I have always admired the craftsmanship and detail required to do embroidery. It is a beautiful form of art that adds so much texture, value and intrigue to fabric and other projects. I have become semi-obsessed with the work of Sydney-based studio maricor maricar. On top of fantastic design, illustration and motion work, they create the most gorgeous embroidery I may have ever seen. It is easy to dismiss embroidery as a traditional art form but one look at the modern, colourful and typographically exquisite work of maricor maricar and your mind will be changed forever! Their embroidery, with its bold colours and incredible layers and patterns is just breathtaking. The detail and vibrancy is unreal. Fingers crossed one day I work on a project with maricor maricar and see how they create such jaw-dropping work!
Many films have a specific colour palette that creates a mood, highlights change in time or viewpoint and overall, creates a creative vision for how the story plays out. My new fascination is a blog called movie barcode that takes every frame of a film, compresses it into a sliver of colour and puts them next to each other. The result? A movie barcode. It is quite incredible how these barcodes capture the colours that dominate a film. From the examples above you can see the gritty brown of Pulp Fiction, the bright colours of animated films Alice in Wonderland and Bambi, the blue hues of ocean-focused Jaws, the dominating green of The Matrix and the teal opulence of The King’s Speech. It is amazing that one can follow the plot through the shifts in colour. I can’t wait to see what film movie barcode captures next!
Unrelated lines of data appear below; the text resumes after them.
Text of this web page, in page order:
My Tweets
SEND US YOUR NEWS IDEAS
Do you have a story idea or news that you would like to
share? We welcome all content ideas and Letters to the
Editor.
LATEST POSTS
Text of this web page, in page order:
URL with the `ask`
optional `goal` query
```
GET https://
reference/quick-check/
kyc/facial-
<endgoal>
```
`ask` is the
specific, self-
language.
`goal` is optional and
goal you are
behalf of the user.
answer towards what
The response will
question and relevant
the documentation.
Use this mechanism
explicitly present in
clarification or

A piece of art I always imagined would be featured here is Bruce Nauman’s One Hundred Live and Die. When I saw it featured on the fox is black, I was reminded of the beauty and vibrancy of Nauman’s masterpiece and knew I had to post it. One Hundred Live and Die features multicoloured neon phrases outlining 100 ways one could live or die. Installed on four metal monoliths in a pitch black room, the different colour phrases are lit up individually and then in patterns of connected emotions. The result is a commentary on life and the many ways it can be made incredible, difficult, mundane, beautiful, unfair, funny, strange and so forth. Some phrases make perfect sense, some feel a bit more obscure (what exactly does ‘yellow and live’ mean?) As each phrase lights up, the dark room is bathed in glowing, brilliant and ever-changing colour. Eventually the entire piece is lit and the viewer is overwhelmed by not only the spellbinding colour but by the emotion of 100 ways life can be lived and experienced. What is stunning is that this piece was created in 1984. It certainly could have been made today which only underlines Nauman’s talent in creating timeless contemporary art. To me, the story and feeling behind this work of art and the colours used are awe-inspiring. I would love to see the vibrant colours and light patterns of One Hundred Live and Die in person and experience true neon poetry.
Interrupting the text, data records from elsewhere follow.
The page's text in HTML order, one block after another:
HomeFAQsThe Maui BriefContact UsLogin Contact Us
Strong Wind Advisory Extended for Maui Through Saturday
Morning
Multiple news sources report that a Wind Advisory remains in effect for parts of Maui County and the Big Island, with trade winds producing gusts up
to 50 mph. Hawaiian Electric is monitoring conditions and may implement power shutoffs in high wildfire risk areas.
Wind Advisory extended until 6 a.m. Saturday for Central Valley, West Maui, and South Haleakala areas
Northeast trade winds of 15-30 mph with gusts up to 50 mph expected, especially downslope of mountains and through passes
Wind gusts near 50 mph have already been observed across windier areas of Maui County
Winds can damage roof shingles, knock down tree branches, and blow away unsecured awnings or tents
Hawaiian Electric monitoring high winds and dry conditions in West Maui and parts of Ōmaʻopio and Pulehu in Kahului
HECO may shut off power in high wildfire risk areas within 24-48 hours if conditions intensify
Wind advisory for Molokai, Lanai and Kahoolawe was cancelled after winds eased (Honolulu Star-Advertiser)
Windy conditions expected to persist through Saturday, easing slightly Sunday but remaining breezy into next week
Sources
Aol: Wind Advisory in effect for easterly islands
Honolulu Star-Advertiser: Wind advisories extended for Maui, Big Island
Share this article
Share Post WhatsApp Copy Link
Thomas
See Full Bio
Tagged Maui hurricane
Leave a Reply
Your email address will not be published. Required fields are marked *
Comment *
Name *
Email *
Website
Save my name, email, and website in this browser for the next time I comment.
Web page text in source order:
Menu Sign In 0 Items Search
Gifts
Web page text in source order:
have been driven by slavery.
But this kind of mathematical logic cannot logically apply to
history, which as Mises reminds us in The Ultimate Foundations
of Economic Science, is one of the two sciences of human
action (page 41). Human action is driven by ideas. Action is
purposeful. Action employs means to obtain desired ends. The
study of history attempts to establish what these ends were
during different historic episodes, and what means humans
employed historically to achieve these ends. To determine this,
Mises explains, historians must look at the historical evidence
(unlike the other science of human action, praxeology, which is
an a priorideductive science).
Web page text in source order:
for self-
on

These photos are part of a project called ‘Sound Sculptures’ created by photographer Linden Gledhill. Using tiny drops of paint, a stereo speaker and high-speed macro photography, Linden captures absolutely stunning photos of the paint reacting to music being played. Several of the final photographs anchored Canon’s Pixma Printer ad campaign. While the images have been around for a bit, I find myself returning to stare at them often. The shapes are mesmerizing as the paint dances to music and the colour combinations are dazzling. I hope to see more of this beautiful technique.
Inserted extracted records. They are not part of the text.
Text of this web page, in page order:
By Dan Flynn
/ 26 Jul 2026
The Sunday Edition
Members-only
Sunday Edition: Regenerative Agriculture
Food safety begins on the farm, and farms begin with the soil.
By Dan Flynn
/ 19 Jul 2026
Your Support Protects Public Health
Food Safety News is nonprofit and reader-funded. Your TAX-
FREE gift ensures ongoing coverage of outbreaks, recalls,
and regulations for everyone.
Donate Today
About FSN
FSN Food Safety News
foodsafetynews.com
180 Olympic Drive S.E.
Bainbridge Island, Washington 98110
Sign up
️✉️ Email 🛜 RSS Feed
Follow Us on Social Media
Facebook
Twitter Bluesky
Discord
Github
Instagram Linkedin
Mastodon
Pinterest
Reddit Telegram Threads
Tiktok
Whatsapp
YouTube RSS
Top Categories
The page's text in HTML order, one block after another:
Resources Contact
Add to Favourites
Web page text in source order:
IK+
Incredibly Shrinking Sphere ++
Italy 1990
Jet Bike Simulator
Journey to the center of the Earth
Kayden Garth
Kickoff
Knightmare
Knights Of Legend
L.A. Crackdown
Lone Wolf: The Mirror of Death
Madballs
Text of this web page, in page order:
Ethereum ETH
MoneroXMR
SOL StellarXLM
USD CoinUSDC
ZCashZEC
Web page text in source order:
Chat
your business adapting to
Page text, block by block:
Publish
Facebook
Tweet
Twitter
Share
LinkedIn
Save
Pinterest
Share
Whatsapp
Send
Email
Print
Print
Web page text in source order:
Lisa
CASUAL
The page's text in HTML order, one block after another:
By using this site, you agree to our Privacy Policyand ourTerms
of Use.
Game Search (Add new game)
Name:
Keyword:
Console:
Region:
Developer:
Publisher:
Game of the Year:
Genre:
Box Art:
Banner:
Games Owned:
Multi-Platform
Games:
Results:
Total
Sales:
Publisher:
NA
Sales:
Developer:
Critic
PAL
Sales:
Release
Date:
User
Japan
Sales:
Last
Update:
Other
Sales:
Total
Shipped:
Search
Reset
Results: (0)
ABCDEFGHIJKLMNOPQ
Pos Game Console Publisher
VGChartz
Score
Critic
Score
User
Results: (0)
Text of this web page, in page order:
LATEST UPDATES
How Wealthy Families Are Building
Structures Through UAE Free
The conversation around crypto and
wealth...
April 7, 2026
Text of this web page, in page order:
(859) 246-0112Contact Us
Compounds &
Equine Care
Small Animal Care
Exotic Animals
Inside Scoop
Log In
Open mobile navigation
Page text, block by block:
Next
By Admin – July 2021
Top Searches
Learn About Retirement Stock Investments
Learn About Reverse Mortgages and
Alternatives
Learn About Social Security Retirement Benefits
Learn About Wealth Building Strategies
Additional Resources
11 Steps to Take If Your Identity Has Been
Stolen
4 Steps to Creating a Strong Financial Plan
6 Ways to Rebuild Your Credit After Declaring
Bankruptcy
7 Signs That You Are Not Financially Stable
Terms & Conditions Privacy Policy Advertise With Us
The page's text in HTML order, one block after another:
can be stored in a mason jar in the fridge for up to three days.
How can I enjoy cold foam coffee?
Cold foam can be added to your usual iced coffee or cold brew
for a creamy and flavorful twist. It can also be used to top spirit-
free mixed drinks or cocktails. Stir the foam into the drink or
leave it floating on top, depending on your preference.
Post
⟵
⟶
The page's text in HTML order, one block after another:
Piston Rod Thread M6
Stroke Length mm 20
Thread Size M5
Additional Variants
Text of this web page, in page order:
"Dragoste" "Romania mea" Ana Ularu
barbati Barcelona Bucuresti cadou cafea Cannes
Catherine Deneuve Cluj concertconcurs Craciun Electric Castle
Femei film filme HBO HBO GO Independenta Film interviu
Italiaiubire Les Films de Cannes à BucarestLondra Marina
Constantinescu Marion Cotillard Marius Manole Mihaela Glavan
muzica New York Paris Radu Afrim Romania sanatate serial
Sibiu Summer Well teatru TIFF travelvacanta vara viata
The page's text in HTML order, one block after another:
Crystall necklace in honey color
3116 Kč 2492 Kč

This installation by artist and urban planner Candy Chang is so creative and impossible not to love. Candy turned the side of an abandoned house in her New Orleans neighbourhood into a giant strip of chalkboard where residents could take a piece of coloured chalk and asked themselves, “before I die I want to…” What a positive way to turn a rundown, eyesore of a building into something beautiful and uplifting. The responses range from poignant to sad to silly to hopeful. I love the way the coloured responses look against the distressed black chalkboard paint. The answers are meant to be rubbed off and rewritten by new visitors – allowing the installation to constantly evolve. I just love this and hope it inspires others to find creative and optimistic solutions to the eyesores in their neighbourhoods.
How beautiful is the ‘snowjob’ chair designed by emiliano godoy? Not only is it an amazing piece of modern yet handmade design, it is probably one of the most environmentally friendly pieces of furniture you will ever find. The wood frame is manufactured in FSC certified wood with a vegetable based, biodegradable finish. Fair trade employed artists in impoverished nations weave and fold post-industrial waste from the candy wrapping industry to create the incredible silver cover. Such a stunning chair with a wonderful message of environmental and social consciousness as well as seeing one person’s trash as your next great project.
Love these handsome silkscreen prints by brainstorm print & design. Using bold colour palettes and design, they feature the layers that make-up the ocean, earth and atmosphere. Such a brilliant and bold poster for any science, nature or design lover.
I really love the work of artist Francisca Prieto and her folded, intricate paper installations. Photos of her amazing pieces are prominent among my boxes and folders of inspiration. Francisca uses many types of paper for her art from written versions of Shakespeare to newspapers and maps. I love them all but my absolute favourite is what she creates with envelopes. I have always been fascinated by the ornate security patterns printed inside envelopes. Francisca folded hundreds of interlocking forms with these intriguing blue designs to create her ‘Between Folds – Envelopes’ series. The colour palette, mix of patterns and 3D nature of these envelope origami installations is stunning. I can’t wait to see what Francisca comes up with next!
This photo, ‘Girls in the Windows’, is jaw-dropping. Even more amazing, it is from 1960 so its brilliance is clear of any Photoshop enhancements or trickery! Ormond Gigli dreamed up this photo when he realized a brownstone across from his New York apartment was being demolished. He quickly organized 43 models in formal attire to pose in the windows and ended up with an iconic photo that perfectly captures 1960′s architecture, fashion and colour. What an incredible image.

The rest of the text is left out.